What would a mechanic charge for an hours work? Do you consider what you are doing more skilled than what he does?
I have played many private parties and have nearly always found them most generous when it comes to paying at the end of the night. Once being paid 50% extra. 
I always got a deposit when a booking was confirmed. Means that if you are crap and get thrown out you don't come away empty handed!!!


----------



## Merlin (Feb 23, 2009)

Always charge 3 hours minimum. 

When union rates are calculated, leader gets 50% over; a solo musician gets 100% over the going rate.

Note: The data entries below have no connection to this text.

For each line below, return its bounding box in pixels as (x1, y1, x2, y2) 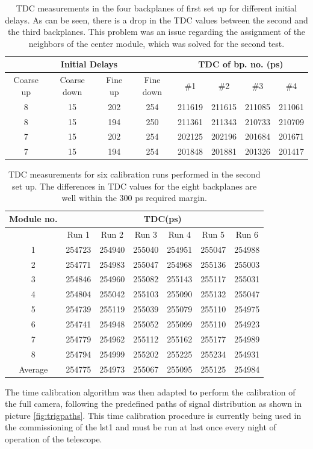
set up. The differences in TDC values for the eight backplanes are (12, 179, 257, 192)
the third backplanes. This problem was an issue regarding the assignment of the (7, 25, 306, 38)
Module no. (9, 212, 58, 225)
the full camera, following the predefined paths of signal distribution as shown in (5, 397, 302, 410)
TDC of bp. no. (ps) (198, 58, 284, 70)
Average (19, 362, 48, 375)
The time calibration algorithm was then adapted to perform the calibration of (5, 385, 296, 398)
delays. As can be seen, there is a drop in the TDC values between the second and (5, 13, 308, 26)
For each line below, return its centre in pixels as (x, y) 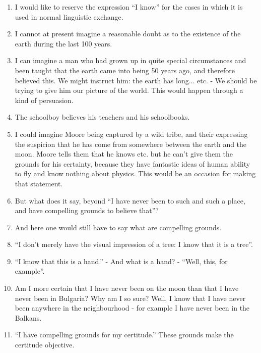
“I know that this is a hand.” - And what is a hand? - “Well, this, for (121, 261)
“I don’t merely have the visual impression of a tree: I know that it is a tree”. (134, 244)
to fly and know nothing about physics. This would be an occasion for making (135, 173)
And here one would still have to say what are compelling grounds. (118, 227)
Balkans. (28, 317)
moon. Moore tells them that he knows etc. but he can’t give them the (124, 154)
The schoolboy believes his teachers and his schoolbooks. (102, 117)
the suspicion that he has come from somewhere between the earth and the (131, 144)

Factor in things like whether you need to supply PA.


----------



## flashPUNK (Feb 16, 2006)

Always get something in writing from someone in charge. I've had a few bad experiences with promoters/club owners trying to skimp out on cash at the end of the night. The contract should say things like: how long you will be on stage, what your guarantee is, if no guarantee what percentage of the door money you will get, what kind of backline will be provided (ive had clubs promise to provide backline, then ask for the rental fees from me later on), stuff like this.

It's really about covering your ass (for both sides) and everyone will be better off because of it.


----------



## Traivs (Aug 13, 2010)

Thanks! So... something like this?

Performance Agreement
I will perform two, 45min-1hour sets of music, with a short break in-between.
I will provide my own equipment (i.e. amplifier, microphone, mic stand, etc).
Compensation will be $150.00, $40.00 of which is to be paid before the show as a deposit.

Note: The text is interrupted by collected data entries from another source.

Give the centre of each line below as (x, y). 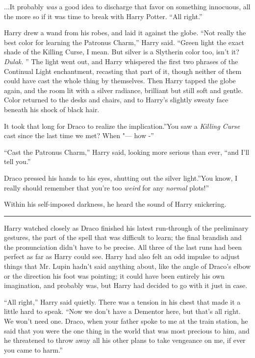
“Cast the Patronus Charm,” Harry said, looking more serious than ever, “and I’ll (127, 152)
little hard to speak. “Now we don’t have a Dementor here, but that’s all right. (122, 311)
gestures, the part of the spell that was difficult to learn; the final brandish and (123, 237)
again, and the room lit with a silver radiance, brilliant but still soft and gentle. (124, 90)
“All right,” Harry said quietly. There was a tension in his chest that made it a (122, 301)
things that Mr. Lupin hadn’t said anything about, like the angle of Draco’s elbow (127, 266)
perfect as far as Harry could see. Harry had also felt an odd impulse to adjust (122, 256)
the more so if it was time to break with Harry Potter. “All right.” (103, 16)

I agree to the above terms.

(signature) 

Thank-you, and enjoy the music!


----------



## Merlin (Feb 23, 2009)

Traivs said:


> Thanks! So... something like this?
> 
> Performance Agreement
> I will perform two, 45min-1hour sets of music, with a short break in-between.
> ...


Fix the start and end times. eg - performance will start at 7 p.m. and be concluded by 10 p.m.

Build in an overtime provision - if the client wants an extra set, specify an overtime rate (usually 150% of hourly, billed in 15 min increments.)

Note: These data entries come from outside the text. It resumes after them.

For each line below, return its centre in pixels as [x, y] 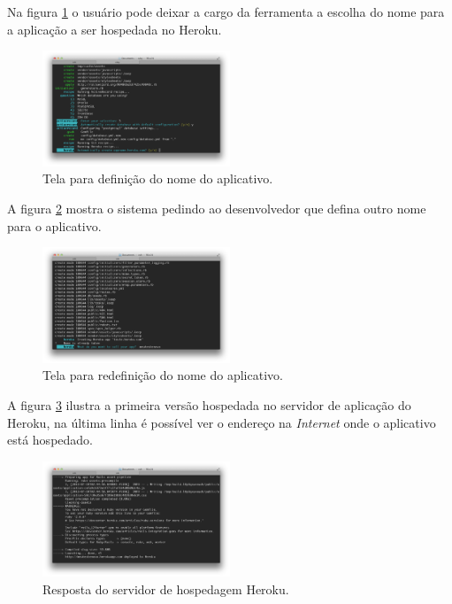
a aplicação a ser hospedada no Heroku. [115, 29]
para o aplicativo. [54, 225]
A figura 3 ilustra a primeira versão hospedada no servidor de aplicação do [209, 405]
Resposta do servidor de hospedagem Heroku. [166, 589]
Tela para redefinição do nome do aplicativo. [163, 375]
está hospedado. [50, 440]
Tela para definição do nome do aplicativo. [158, 178]
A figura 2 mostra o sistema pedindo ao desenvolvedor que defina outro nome [217, 208]

Specify minimum break time - no less than 20 minutes consecutive for a solo performer.

Specify method of payment. Is balance payable before you get on stage, or immediately after? Before is usually best. Promoters have been known to go AWOL while the act is on.


----------



## Traivs (Aug 13, 2010)

Had a gig at a lounge today. I feel pretty good about how it went. I got $100.00 for about an hour and 45 mins, plus $50.00 in tips. It was fun, too!

Thanks for your input so far. I revised my little document:

Performance Agreement
I will perform two, 45min-1hour sets of music, with a break in-between (approx. 20 mins), on Friday, April 13, from 8:00pm, to approx. 10:30pm.
I will provide my own equipment (i.e. amplifier, microphone, mic stand, etc).
Compensation will be $150.00. There is a $40.00 deposit to secure the booking, and the remaining $110.00 is to be paid the night of the performance. Cash or cheque.

I agree to the above terms.

_

Thank-you, and enjoy the music!

Better?


----------